Окончание холодной войны привело к такому материальному и идейному доминированию США, что на какое-то время весь мир стал казаться Pax Americana. Это искажало представления о рациональном международном общении, его целях и задачах. В Америке многие стали считать, что традиционная внешняя политика не нужна вовсе, а всем остальным необходима прежде всего система отношений с Соединёнными Штатами. Однако такие настроения прошли уже к началу 2000-х годов. Более глубокое влияние на представления о международном общении в конце ХХ и в начале XXI века оказал мощнейший тренд глобализации.

То явление, которое к концу прошлого века – после нескольких десятилетий дискуссий о растущей взаимозависимости мира, её нового (или не вполне) качества – стали называть глобализацией, можно в более широком контексте считать слиянием двух процессов, которые на протяжении двух-трёх предыдущих веков развивались взаимосвязанно. А именно – повышение физической связанности мира, то есть материальной глобализации, и увеличение его идеаторной цельности, то есть идейной гомогенности, универсализации. Процессы не были линейными, нередко происходило то, что разобщало народы – прерывало физические связи, противопоставляло их идейно.
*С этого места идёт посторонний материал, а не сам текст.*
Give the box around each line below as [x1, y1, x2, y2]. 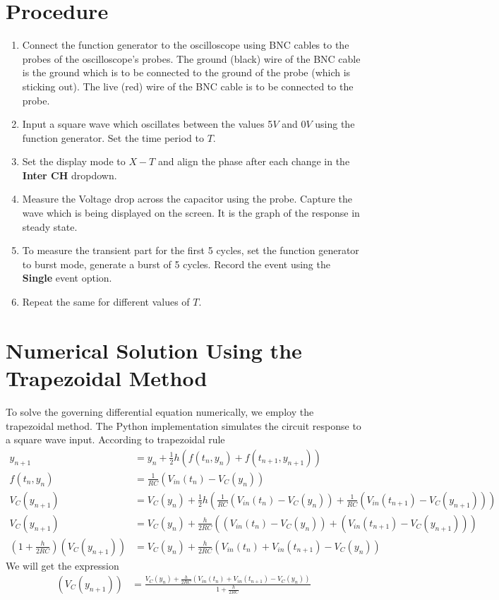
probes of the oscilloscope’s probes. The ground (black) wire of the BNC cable [22, 51, 361, 66]
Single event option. [22, 270, 112, 285]
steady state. [22, 219, 78, 234]
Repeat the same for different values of [22, 294, 190, 309]
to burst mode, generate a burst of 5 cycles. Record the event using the [22, 256, 330, 271]
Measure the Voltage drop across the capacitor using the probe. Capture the [22, 191, 353, 206]
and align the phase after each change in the [157, 154, 350, 169]
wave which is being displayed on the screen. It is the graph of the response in [22, 205, 360, 220]
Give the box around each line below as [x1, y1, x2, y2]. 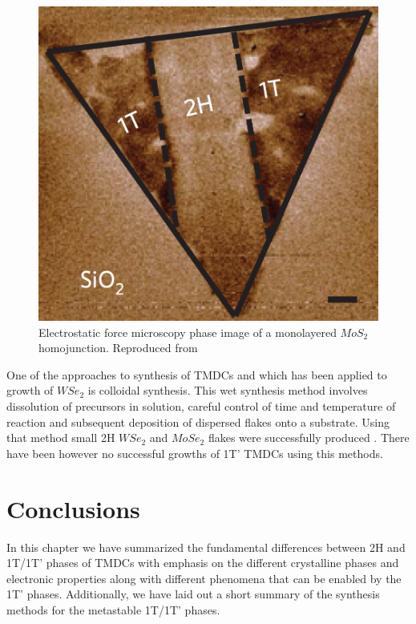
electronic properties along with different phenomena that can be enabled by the [6, 569, 402, 586]
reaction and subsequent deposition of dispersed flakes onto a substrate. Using [6, 413, 390, 430]
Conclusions [6, 492, 140, 525]
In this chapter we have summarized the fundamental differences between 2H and [6, 538, 406, 555]
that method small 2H [6, 429, 115, 446]
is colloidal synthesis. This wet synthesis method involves [87, 382, 368, 399]
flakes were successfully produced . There [208, 429, 410, 446]
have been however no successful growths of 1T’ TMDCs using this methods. [6, 444, 383, 461]
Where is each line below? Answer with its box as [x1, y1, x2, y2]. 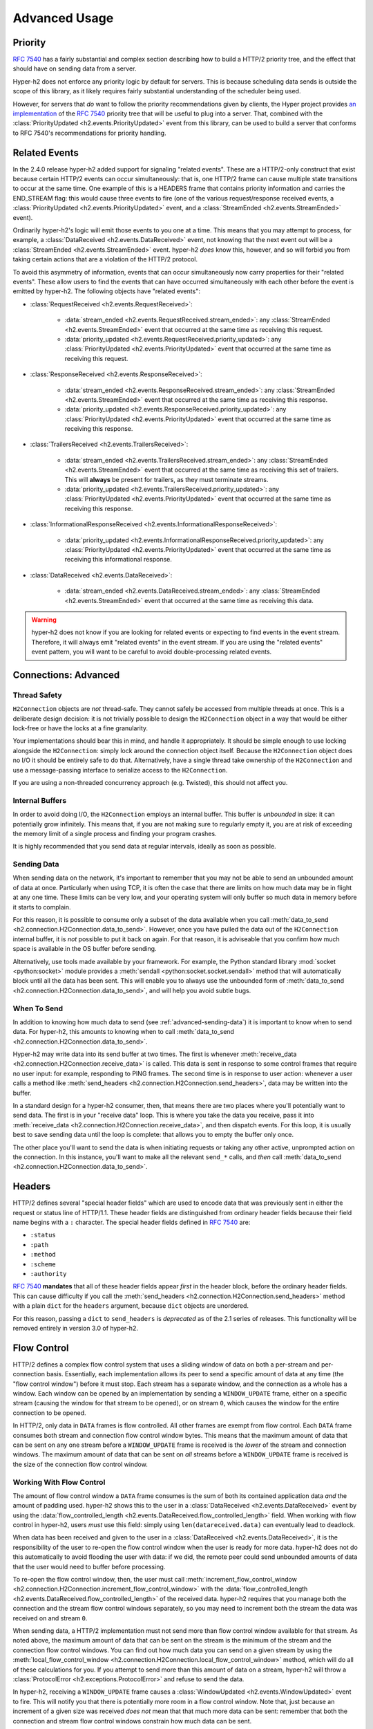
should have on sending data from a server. [12, 64, 137, 73]
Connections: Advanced [12, 669, 120, 681]
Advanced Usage [12, 10, 114, 26]
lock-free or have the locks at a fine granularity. [12, 724, 149, 732]
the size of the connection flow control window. [12, 1460, 148, 1468]
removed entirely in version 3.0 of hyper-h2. [12, 1324, 138, 1332]
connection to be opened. [12, 1408, 86, 1417]
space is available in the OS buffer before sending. [12, 945, 157, 953]
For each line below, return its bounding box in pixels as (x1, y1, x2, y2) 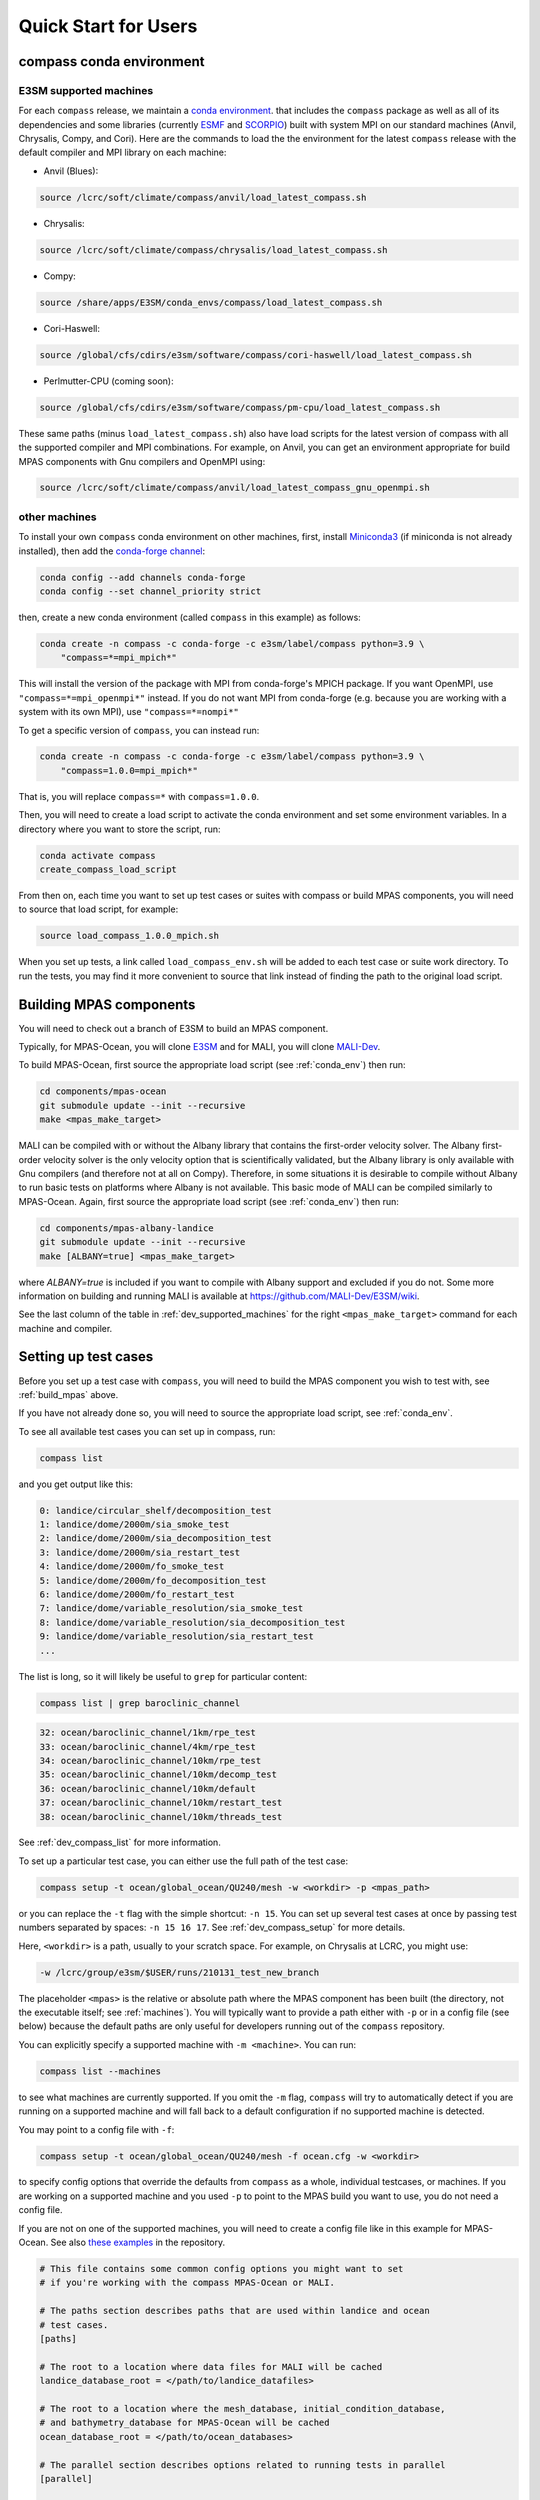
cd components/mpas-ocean (39, 1086, 167, 1097)
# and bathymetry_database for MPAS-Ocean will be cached (39, 2417, 330, 2429)
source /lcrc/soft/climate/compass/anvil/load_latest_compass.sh (39, 191, 367, 203)
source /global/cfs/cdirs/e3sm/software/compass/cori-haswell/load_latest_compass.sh (39, 349, 472, 360)
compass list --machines (39, 2065, 162, 2077)
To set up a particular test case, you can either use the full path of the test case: (18, 1855, 349, 1867)
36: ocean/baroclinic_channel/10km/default (39, 1783, 257, 1794)
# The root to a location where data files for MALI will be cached (39, 2361, 383, 2372)
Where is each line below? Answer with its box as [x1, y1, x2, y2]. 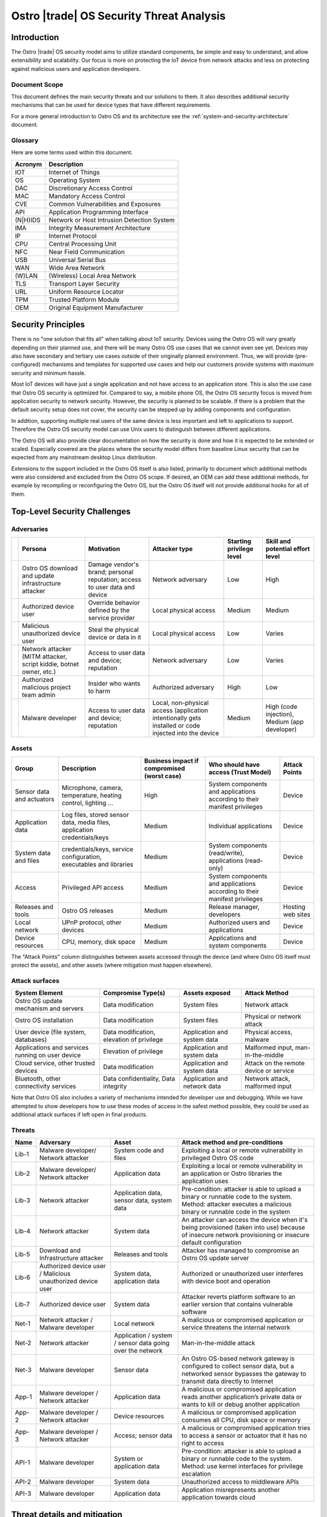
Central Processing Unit [48, 240, 117, 248]
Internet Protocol [48, 231, 97, 240]
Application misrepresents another [182, 1485, 280, 1494]
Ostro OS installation [15, 1016, 74, 1025]
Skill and [265, 537, 291, 546]
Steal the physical [88, 626, 139, 633]
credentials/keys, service [61, 845, 133, 853]
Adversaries [11, 525, 48, 533]
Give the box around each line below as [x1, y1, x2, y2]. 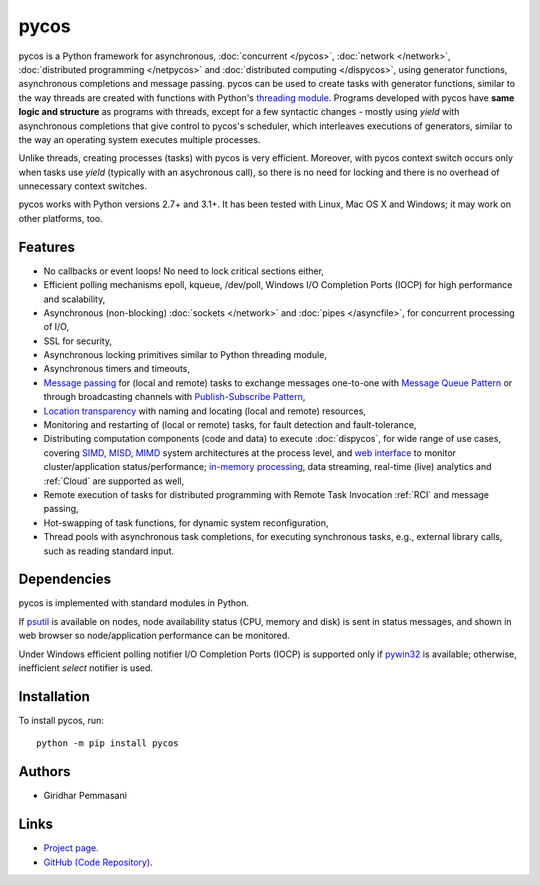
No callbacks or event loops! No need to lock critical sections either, [43, 265, 325, 277]
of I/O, [43, 321, 70, 333]
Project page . [43, 842, 99, 854]
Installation [18, 688, 90, 705]
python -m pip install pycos [36, 738, 179, 749]
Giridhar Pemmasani [43, 790, 127, 802]
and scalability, [43, 293, 106, 305]
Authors [18, 763, 71, 780]
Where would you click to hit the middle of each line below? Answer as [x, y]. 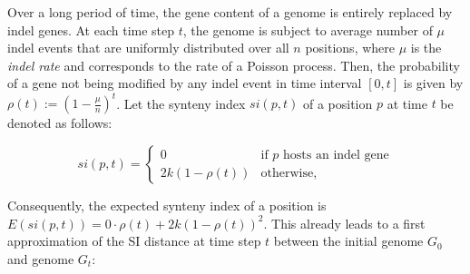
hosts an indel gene [336, 155]
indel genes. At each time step [91, 29]
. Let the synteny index [181, 103]
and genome [41, 258]
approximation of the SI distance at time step [134, 241]
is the [426, 48]
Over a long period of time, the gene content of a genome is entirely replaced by [230, 12]
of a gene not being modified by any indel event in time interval [185, 83]
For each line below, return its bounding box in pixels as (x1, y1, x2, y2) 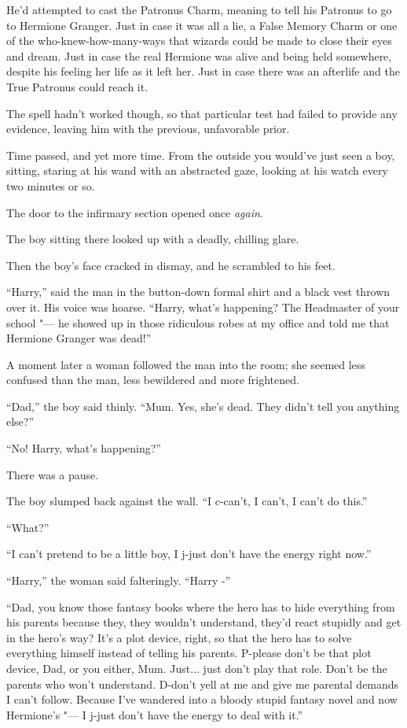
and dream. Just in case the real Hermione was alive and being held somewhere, (6, 47, 392, 64)
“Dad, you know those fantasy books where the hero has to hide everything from (6, 598, 395, 615)
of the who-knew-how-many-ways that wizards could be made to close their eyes (6, 32, 392, 49)
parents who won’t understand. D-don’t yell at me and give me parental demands (6, 675, 399, 692)
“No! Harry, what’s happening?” (6, 440, 161, 456)
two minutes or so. (6, 177, 95, 194)
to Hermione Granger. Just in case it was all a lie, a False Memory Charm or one (6, 17, 398, 33)
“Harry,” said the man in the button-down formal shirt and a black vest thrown (6, 283, 390, 300)
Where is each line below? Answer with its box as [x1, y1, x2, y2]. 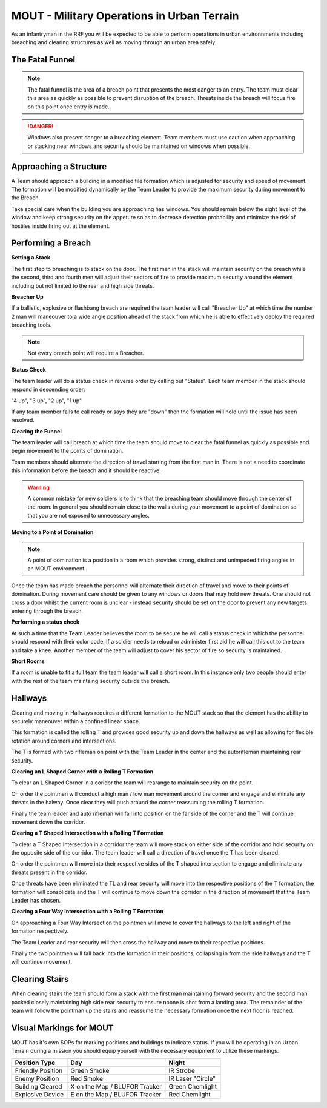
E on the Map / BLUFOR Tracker [70, 1090, 162, 1098]
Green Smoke [70, 1066, 110, 1075]
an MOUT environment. [27, 565, 86, 572]
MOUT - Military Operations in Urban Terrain [11, 9, 239, 22]
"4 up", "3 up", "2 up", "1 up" [11, 397, 82, 404]
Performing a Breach [11, 238, 91, 249]
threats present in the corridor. [11, 869, 88, 876]
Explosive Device [15, 1090, 64, 1098]
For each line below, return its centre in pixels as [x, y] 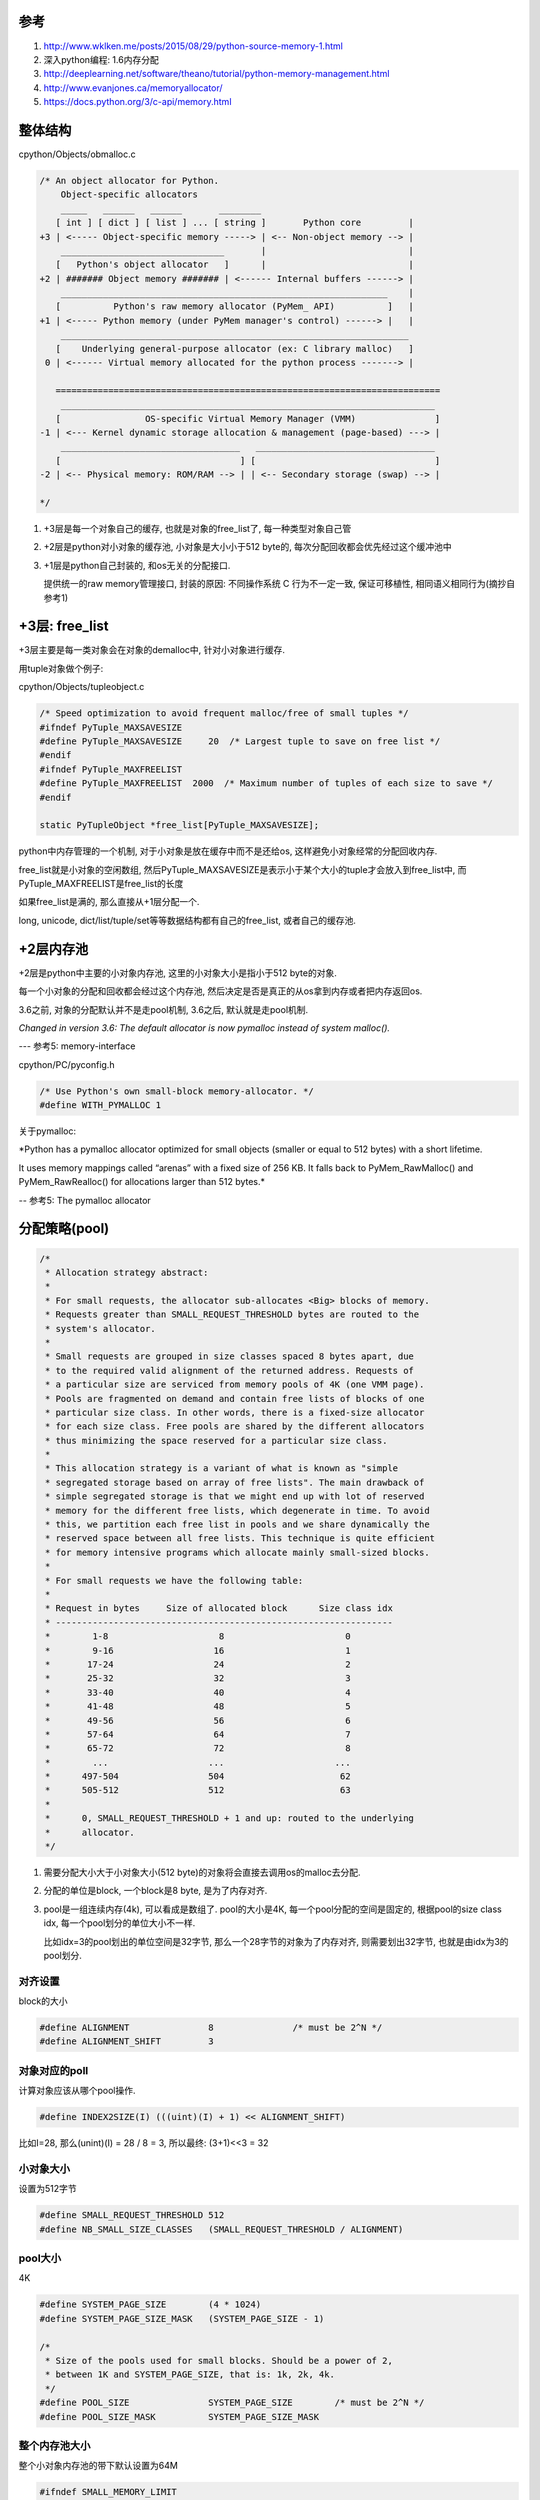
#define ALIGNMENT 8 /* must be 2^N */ [211, 2028]
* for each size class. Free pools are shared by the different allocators [235, 1426]
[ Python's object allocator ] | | [235, 264]
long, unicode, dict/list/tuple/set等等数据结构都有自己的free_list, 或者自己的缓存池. [187, 920]
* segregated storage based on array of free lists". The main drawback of [235, 1482]
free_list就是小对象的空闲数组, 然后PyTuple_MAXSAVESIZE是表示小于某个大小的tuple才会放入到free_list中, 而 [242, 869]
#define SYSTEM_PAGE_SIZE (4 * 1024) [150, 2304]
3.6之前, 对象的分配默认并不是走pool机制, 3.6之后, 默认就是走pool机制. [163, 1009]
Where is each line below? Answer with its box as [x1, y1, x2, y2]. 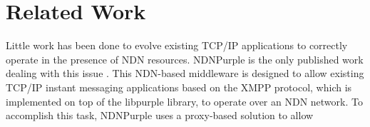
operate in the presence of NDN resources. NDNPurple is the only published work [6, 51, 364, 66]
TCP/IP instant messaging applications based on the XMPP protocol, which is [6, 79, 352, 94]
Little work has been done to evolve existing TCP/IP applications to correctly [6, 38, 348, 53]
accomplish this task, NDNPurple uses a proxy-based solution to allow [6, 108, 314, 123]
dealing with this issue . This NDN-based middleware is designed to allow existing [6, 66, 364, 81]
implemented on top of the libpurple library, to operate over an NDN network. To [6, 93, 363, 108]
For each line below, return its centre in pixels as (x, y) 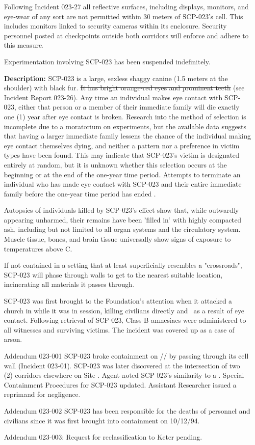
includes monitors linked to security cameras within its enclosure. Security (115, 26)
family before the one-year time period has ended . (80, 193)
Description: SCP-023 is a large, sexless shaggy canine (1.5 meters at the (116, 78)
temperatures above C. (38, 248)
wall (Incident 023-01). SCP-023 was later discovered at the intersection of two (122, 365)
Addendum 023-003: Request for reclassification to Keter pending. (103, 437)
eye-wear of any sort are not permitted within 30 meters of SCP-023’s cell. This (124, 16)
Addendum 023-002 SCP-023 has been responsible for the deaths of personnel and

Но в долгосрочной перспективе все наиболее значимые политико-экономические и социальные потрясения, будь то колониализм или итоги больших войн, способствовали формированию общей мировой экономической и политической системы, повышали связанность мира. К началу XXI века этот долгий исторический тренд набрал невероятную силу.

Помимо прочего, происходившее означало формирование насыщенной и сложной международной среды, взаимодействие с которой становилось важнейшей задачей для каждого отдельного государства. Даже для такого сильного, как США. Либеральные интеллектуалы считали, что со временем воздействие глобальной среды превзойдёт американскую мощь, и в перспективе Соединённым Штатам придётся влиться в неё на равных с остальными, передав власть мировым институтам.

В идеальной модели глобализированного мира не должно было остаться места для традиционного международного общения. В такой предельной форме, как «плоский мир», система переставала бы быть внешней средой для отдельных субъектов, а становилась глобальной сетью, где все со всеми связаны множеством горизонтальных связей, иерархические структуры отмирают, и таким образом нет больше внешнего – ни субъектов, ни среды, все становятся частями общего. Конечно, далеко не все верили в возможность такой идеальной формы, но превалировало признание расширения глобальной системы, её значительного влияния на каждое отдельное государство. Из этого следовала исключительная важность отношений с внешней средой.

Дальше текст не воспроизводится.